Being outside though, felt like an admission of failure. He had no idea how to become a man again, or if it was even possible. He comforted himself with self-indulgent fantasies of the rage-filled tirades he might scream at the Vigilants when he was human again. Or if he was stuck as a bird, detailed plans to haunt them for the rest of his life. No Vigilant would ever leave the Chapel again, for fear he would dive them and claw their scalps and eyes.
As time passed, his memory of his human body and its sensations was already growing fuzzier. Even the sound of his own voice felt odd in his memories. He fueled his seething anger with his growing discomfort, it seemed a better state than losing himself to contemplating his loss, or how to handle a reunion with Val and Dorius as he was. Anything to hold back having to face the dark cloud of panic and grief that had been bubbling in his gut.
Fucking Dorius… He was certain the Prince was to blame for this.
The Prime and Bryer made their way to the gate, a pair of Laon soldiers in tow. He did not need to move closer, his vision was so sharp. The townsfolk paused their work to watch, a boy was sent running to alert others. Just as curious, Bastian watched as the Laons approached the gate to unbar it.
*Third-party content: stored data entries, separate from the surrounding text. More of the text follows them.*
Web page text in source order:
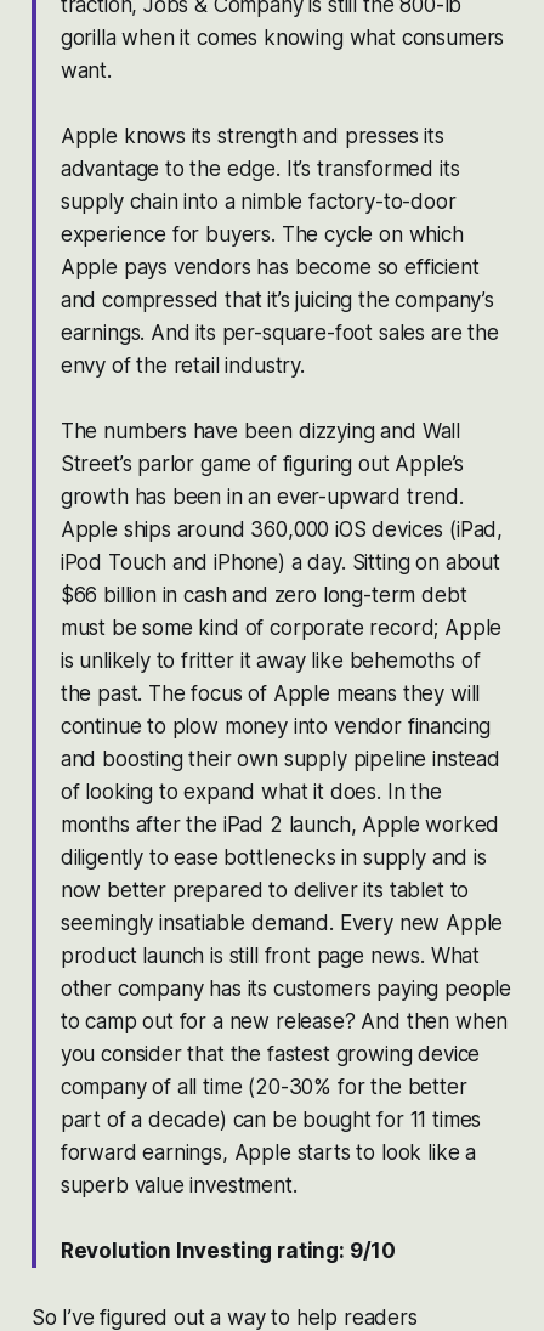
gorilla when it comes knowing what consumers
want.
Apple knows its strength and presses its
advantage to the edge. It’s transformed its
supply chain into a nimble factory-to-door
experience for buyers. The cycle on which
Apple pays vendors has become so efficient
and compressed that it’s juicing the company’s
earnings. And its per-square-foot sales are the
envy of the retail industry.
The numbers have been dizzying and Wall
Street’s parlor game of figuring out Apple’s
growth has been in an ever-upward trend.
Apple ships around 360,000 iOS devices (iPad,
iPod Touch and iPhone) a day. Sitting on about
$66 billion in cash and zero long-term debt
must be some kind of corporate record; Apple
is unlikely to fritter it away like behemoths of
the past. The focus of Apple means they will
continue to plow money into vendor financing
and boosting their own supply pipeline instead
of looking to expand what it does. In the
months after the iPad 2 launch, Apple worked
diligently to ease bottlenecks in supply and is
now better prepared to deliver its tablet to
seemingly insatiable demand. Every new Apple
product launch is still front page news. What
other company has its customers paying people
to camp out for a new release? And then when
you consider that the fastest growing device
company of all time (20-30% for the better
part of a decade) can be bought for 11 times
forward earnings, Apple starts to look like a
superb value investment.
Revolution Investing rating: 9/10
So I’ve figured out a way to help readers
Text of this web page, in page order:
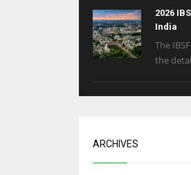
2026
India
The
the
ARCHIVES
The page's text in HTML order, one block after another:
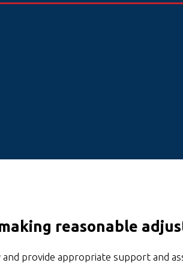
reasonable
provide appropriate support and
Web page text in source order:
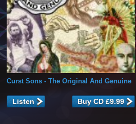
Curst Sons - The Original And Genuine
Listen
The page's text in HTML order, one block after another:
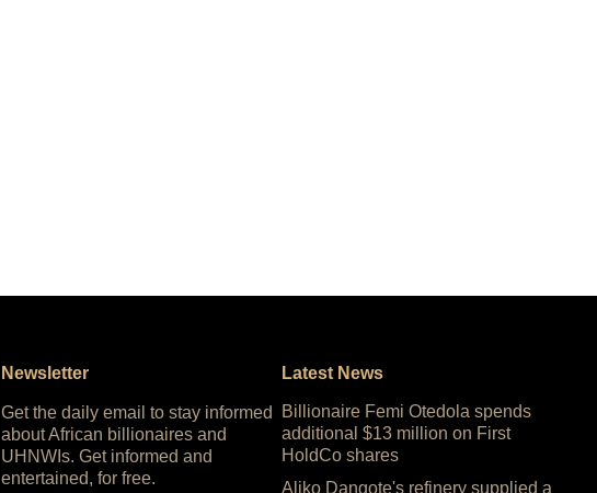
Newsletter
Get the daily email to stay informed
about African billionaires and
UHNWIs. Get informed and
entertained, for free.
Latest News
Billionaire Femi Otedola spends
additional $13 million on First
HoldCo shares
Aliko Dangote's refinery supplied a
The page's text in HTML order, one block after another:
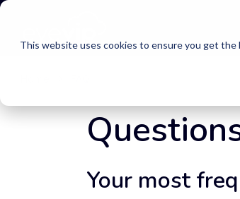
This website uses cookies to ensure you get
Your most
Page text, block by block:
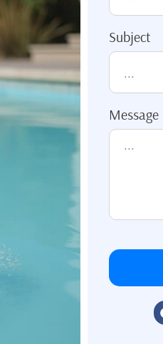
Subject
Message
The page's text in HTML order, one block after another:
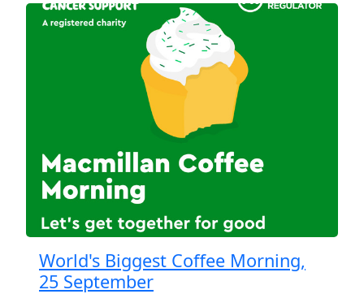
World's Biggest Coffee Morning,
25 September
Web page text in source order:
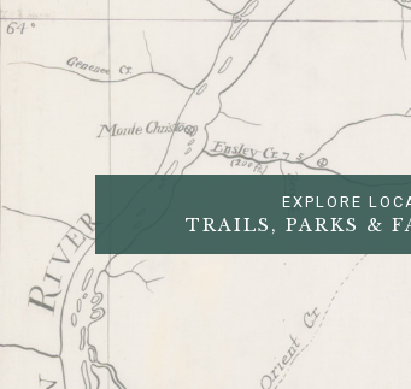
EXPLORE
TRAILS, PARKS &
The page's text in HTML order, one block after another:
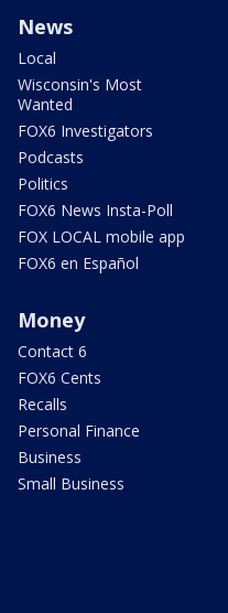
News
Local
Wisconsin's Most
Wanted
FOX6 Investigators
Podcasts
Politics
FOX6 News Insta-Poll
FOX LOCAL mobile app
FOX6 en Español
Money
Contact 6
FOX6 Cents
Recalls
Personal Finance
Business
Small Business

It was entirely unceremonious. He was too far to hear the groan of the gate, but the turned heads of pilgrims beyond the wall and the guards at the encampment told him they heard and saw it too. Without words, the Vigilants left the gate open behind them and began to walk back to their chapel. An explosion of activity erupted behind them as both sides of the community scrambled to understand the change. He spied Gail, who had arrived thanks to one of the runners, jogging after the Prime gesturing his questions.
Bastian turned an eye towards the mountains, then with another dissatisfied hiss settled into position to watch the fallout. Below him, the bells were silent.
—
Val passed Dorius the small satchel he had bought with him, she had packed him the last of the nuts but kept the rest of their supplies in her larger pack. Dorius huddled in his layers, shivering on the back of Driftbane in the dawn chill. The horse had reassured them she could make the return journey to High Haven in a day, but was still learning to estimate her flight with extra weight. He’d need something for a meal if they took a rest.
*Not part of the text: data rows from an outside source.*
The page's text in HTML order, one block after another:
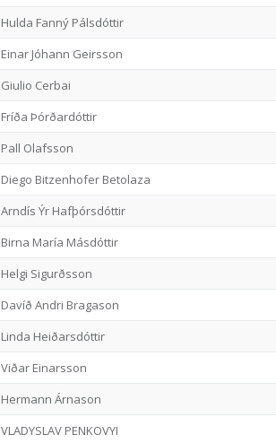
Hulda Fanný Pálsdóttir
Einar Jóhann Geirsson
Giulio Cerbai
Fríða Þórðardóttir
Pall Olafsson
Diego Bitzenhofer Betolaza
Arndís Ýr Hafþórsdóttir
Birna María Másdóttir
Helgi Sigurðsson
Davíð Andri Bragason
Linda Heiðarsdóttir
Viðar Einarsson
Hermann Árnason
VLADYSLAV PENKOVYI
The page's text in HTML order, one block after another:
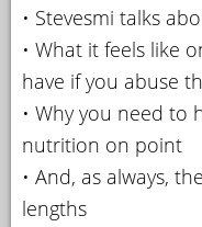
• Stevesmi talks
• What it feels like
have if you abuse
• Why you need to
nutrition on point
• And, as always,
lengths
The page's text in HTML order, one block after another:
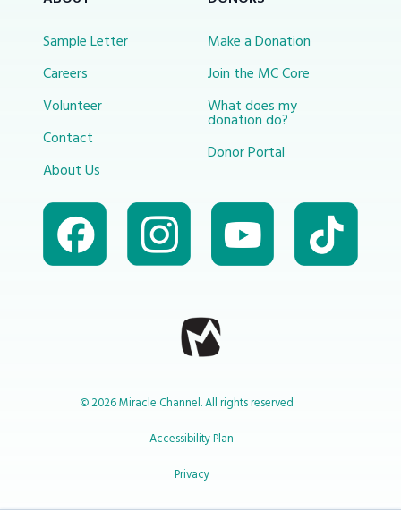
Sample Letter
Careers
Volunteer
Contact
About Us
Make a Donation
Join the MC Core
What does my
donation do?
Donor Portal
© 2026 Miracle Channel. All rights reserved
Accessibility Plan
Privacy
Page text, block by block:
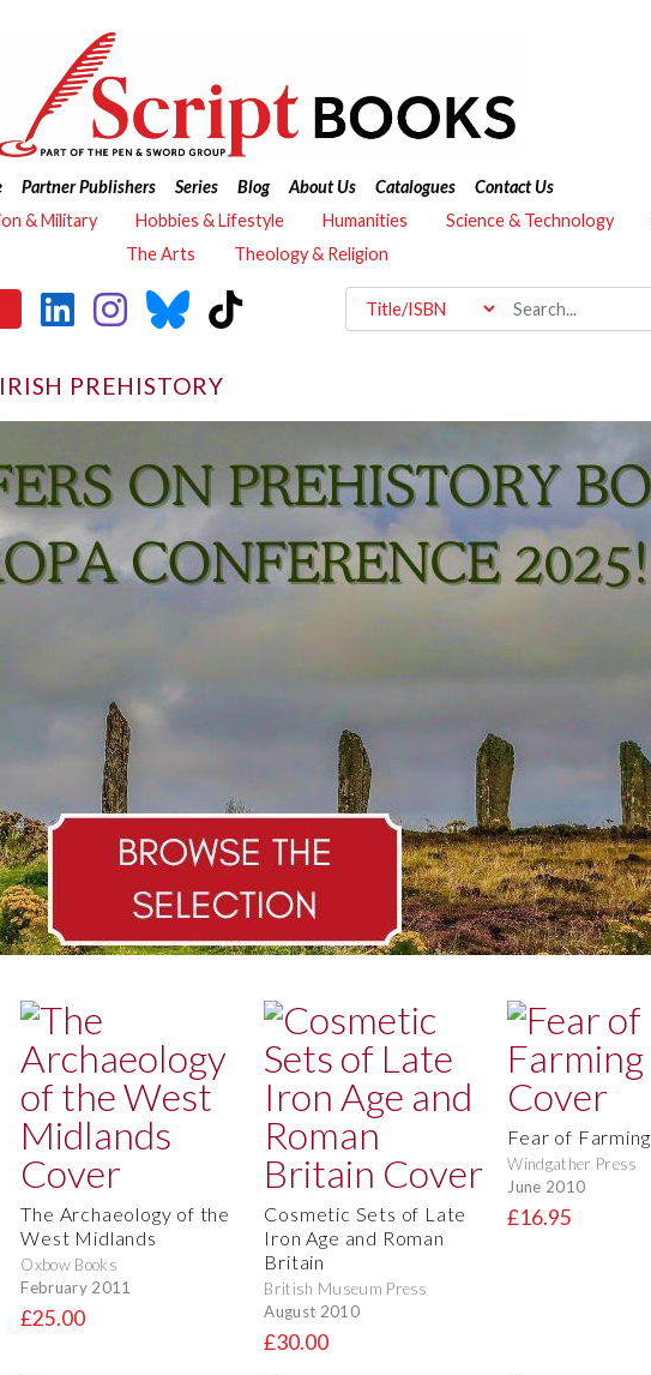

Dorius looked apprehensive back into the arch of the cavern, but neither god emerged to see him off. The dawn had emerged grey, with thin clouds and a pale sky.
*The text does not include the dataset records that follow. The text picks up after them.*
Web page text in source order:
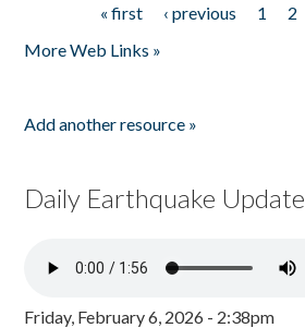
« first ‹ previous 1 2
More Web Links »
Add another resource »
Daily Earthquake Update
Friday, February 6, 2026 - 2:38pm
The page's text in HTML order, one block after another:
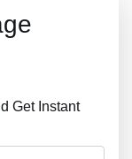
Get Instant
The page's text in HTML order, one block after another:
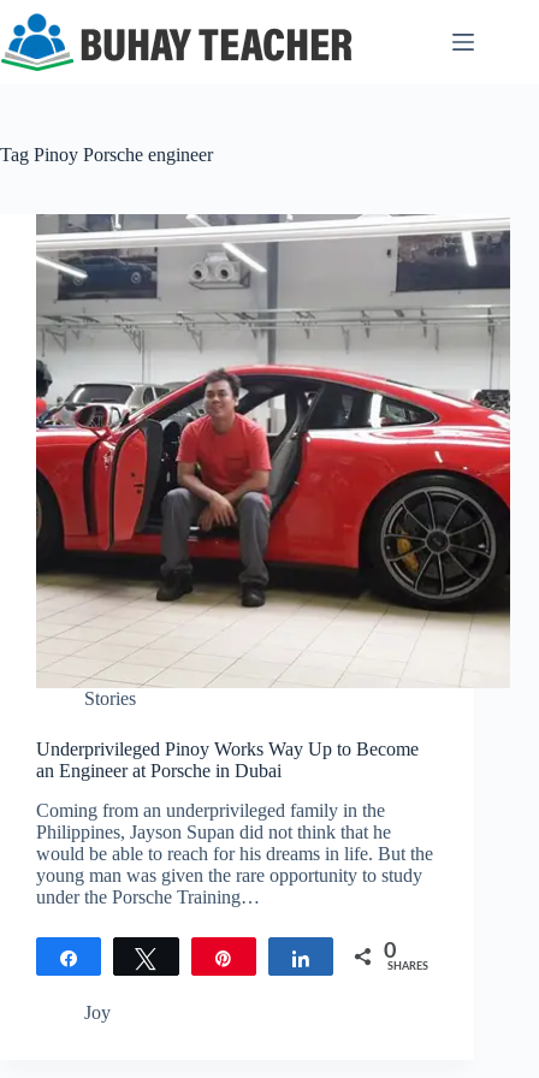
content
Tag Pinoy Porsche engineer
Stories
Underprivileged Pinoy Works Way Up to Become
an Engineer at Porsche in Dubai
Coming from an underprivileged family in the
Philippines, Jayson Supan did not think that he
would be able to reach for his dreams in life. But the
young man was given the rare opportunity to study
under the Porsche Training…
Tweet Share 0
SHARES
Joy

Val was surprised at how hard it was to find her voice, “Tell Bastian to take my place for a while, as a favor to me. Tell him I’m sorry.”
Dorius nodded and sat tall with the strength he always found somewhere in his skinny frame, “I order you to seek what you search for. And do not return till you find it.”
Val sniffed, and felt her breath catch. His crystal blue eyes caught hers. He stretched a hand down to her and offered two tokens, tucking them within her fingers out of sight. Val stepped back to give Driftbane the space for her take off.
“You are free of my service.” He said the words in an unsteady rush, as if he was scared they would not come out if he took his time.
She watched the shrinking shadow they cast on the tree tops of the lower slopes as Driftbane winged them away. She watched till they were a tiny blue-grey dot, disappearing within the thin clouds of a glum sunrise. She opened her hand and inspected what Dorius had left her. His own leather shoulder sigil of the Phoenix, and his signet ring, four-horned dragon head curled within the face.
She drew a shaking breath, and felt uncertain freedom.